[THE DATA]
━━━━━━━━━━━━━━━━
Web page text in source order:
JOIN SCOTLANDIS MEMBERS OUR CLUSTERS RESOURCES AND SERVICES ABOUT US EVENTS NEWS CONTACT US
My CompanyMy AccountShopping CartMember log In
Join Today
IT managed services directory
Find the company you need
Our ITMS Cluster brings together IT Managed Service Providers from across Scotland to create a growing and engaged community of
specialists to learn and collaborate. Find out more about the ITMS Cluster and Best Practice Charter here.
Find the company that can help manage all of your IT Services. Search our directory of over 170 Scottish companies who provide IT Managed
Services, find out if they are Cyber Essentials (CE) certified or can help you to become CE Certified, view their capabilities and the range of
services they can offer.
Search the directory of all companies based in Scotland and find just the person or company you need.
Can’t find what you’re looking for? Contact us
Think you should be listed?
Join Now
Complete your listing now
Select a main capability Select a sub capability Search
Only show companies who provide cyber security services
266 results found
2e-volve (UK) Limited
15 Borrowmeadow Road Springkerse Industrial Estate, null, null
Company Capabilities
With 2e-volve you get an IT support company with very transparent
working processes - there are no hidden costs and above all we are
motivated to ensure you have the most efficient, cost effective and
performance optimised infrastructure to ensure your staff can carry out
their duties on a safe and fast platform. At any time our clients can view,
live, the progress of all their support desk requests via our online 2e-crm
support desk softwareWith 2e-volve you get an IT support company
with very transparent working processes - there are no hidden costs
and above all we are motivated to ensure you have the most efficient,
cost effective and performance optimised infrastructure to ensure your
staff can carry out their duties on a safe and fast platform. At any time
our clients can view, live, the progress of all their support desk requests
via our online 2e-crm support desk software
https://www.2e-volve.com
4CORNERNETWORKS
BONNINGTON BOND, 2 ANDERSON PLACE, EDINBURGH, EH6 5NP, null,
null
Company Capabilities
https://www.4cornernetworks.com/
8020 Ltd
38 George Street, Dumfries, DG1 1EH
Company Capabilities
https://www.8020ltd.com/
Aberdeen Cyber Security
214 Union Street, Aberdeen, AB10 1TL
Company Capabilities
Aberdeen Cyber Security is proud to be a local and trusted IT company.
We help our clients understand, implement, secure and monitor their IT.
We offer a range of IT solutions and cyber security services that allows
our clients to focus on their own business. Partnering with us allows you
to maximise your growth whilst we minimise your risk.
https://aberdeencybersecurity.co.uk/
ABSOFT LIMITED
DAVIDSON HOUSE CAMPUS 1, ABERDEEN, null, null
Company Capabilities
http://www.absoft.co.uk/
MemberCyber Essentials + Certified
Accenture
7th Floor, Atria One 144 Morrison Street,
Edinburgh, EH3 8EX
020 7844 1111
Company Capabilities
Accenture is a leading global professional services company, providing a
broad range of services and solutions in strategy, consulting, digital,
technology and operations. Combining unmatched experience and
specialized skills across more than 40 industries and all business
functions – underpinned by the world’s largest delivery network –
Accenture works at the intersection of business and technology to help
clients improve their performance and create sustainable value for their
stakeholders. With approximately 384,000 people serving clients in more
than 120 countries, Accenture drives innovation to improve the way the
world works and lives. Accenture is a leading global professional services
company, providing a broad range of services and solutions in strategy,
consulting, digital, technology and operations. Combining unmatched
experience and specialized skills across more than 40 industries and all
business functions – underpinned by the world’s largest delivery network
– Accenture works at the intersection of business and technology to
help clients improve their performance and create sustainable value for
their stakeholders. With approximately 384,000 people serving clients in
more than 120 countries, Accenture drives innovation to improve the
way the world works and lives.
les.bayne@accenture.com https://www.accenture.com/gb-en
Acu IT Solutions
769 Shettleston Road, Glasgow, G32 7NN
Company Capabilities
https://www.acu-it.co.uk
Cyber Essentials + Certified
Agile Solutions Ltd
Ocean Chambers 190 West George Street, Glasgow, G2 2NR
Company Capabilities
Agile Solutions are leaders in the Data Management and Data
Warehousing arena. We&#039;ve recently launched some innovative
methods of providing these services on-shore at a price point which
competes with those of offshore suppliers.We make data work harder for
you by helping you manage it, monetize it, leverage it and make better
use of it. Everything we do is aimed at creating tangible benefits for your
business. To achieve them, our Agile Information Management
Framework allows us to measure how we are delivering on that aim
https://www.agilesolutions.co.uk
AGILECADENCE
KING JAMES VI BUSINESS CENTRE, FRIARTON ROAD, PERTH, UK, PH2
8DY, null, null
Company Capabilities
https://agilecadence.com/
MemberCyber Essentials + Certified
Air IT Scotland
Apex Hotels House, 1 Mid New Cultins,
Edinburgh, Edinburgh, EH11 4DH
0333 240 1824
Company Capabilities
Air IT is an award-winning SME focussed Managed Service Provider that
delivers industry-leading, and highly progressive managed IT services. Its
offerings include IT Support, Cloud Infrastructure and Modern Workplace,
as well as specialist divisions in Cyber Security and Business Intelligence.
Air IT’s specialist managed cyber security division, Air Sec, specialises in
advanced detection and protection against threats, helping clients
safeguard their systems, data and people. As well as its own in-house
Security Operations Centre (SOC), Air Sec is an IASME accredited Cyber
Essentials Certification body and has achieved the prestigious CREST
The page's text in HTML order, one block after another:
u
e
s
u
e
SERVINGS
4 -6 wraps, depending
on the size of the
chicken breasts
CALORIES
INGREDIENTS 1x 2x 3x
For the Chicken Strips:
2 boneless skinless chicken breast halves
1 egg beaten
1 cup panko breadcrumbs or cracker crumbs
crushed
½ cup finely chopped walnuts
━━━━━━━━━━━━━━━━
[EXERCISE REQUIREMENTS]
Begin at the line that has "Air IT Scotland" in the entries above; stop after the line that has "as well as specialist". Transcribe exactly those lines and no others.

[ANSWER TO THIS EXERCISE]
Air IT Scotland
Apex Hotels House, 1 Mid New Cultins,
Edinburgh, Edinburgh, EH11 4DH
0333 240 1824
Company Capabilities
Air IT is an award-winning SME focussed Managed Service Provider that
delivers industry-leading, and highly progressive managed IT services. Its
offerings include IT Support, Cloud Infrastructure and Modern Workplace,
as well as specialist divisions in Cyber Security and Business Intelligence.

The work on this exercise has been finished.